Supporters of the plan say it would generate $1.8 billion for the state and some $313 million for Santa Barbara County over 14 years. But the dollar amounts and other details are not included in the draft language, which focuses on the transfer of authority over the lease to the Finance Department.
"The oil and gas reserves are owned by the state of California, and already are being siphoned in an inefficient manner from the existing platform," said a fact sheet provided by backers of the project. "If this project doesn't go forward, then that oil infrastructure is going to sit there for decades and decades and decades," Sheehy noted.
The Porter Novelli communications company is working on building public support for the plan, and PXP's lobbyist is Aaron Read of Aaron Read & Associates, a veteran Sacramento lobbying firm.
The plan is not yet in the printed form of a bill, but it is likely to be drafted this week and go before the two-house conference committee.

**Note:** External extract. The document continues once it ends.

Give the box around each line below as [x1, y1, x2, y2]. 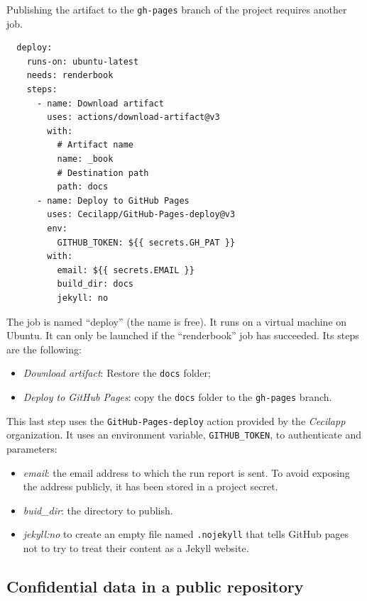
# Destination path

At the same time that the administration is pushing the PXP project, the governor also is seeking federal stimulus money to ease, or mitigate, the environmental impacts of offshore drilling. The governor's office referred a reporter to the Legislature. There was no immediate comment.
"Mitigation monies are funds used to defray the cost of harm. You can't mitigate something unless you anticipate h
arm. If they are looking for mitigation money, they are acknowledging that there is likely to be harm," Nava said.